-- WORK REQUEST --
Among the entries below, please repeat exactly and only the lines from the line containing "Subsubsection [5, 177, 64, 189]" to the line containing "Paragraph As specified", both lines included.
-------- LISTED ENTRIES --------
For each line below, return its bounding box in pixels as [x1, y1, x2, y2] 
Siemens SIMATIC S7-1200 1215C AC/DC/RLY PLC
--------
-------- LISTED ENTRIES --------
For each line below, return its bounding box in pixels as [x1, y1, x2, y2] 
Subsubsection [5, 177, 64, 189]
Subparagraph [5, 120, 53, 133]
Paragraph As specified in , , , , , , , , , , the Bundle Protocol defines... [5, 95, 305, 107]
--------
-- RESULT --
Subsubsection [5, 177, 64, 189]
Subparagraph [5, 120, 53, 133]
Paragraph As specified in , , , , , , , , , , the Bundle Protocol defines... [5, 95, 305, 107]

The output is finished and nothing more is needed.